┌────────
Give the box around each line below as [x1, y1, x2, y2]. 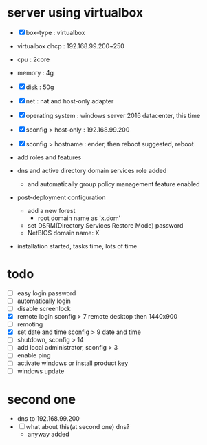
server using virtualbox [7, 5, 144, 21]
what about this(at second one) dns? [25, 422, 130, 431]
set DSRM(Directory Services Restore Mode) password [27, 221, 184, 229]
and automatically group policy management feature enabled [27, 179, 201, 188]
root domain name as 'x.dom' [37, 214, 121, 222]
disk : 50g [25, 83, 54, 91]
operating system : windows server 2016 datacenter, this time [25, 111, 201, 119]
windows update [17, 367, 65, 375]
└────────
*Task statement*. Write out only those lines that fall between the one containing "root domain name" and the end of the entries, the first and last included, exactly as they read.

*Result*.
root domain name as 'x.dom' [37, 214, 121, 222]
disk : 50g [25, 83, 54, 91]
operating system : windows server 2016 datacenter, this time [25, 111, 201, 119]
windows update [17, 367, 65, 375]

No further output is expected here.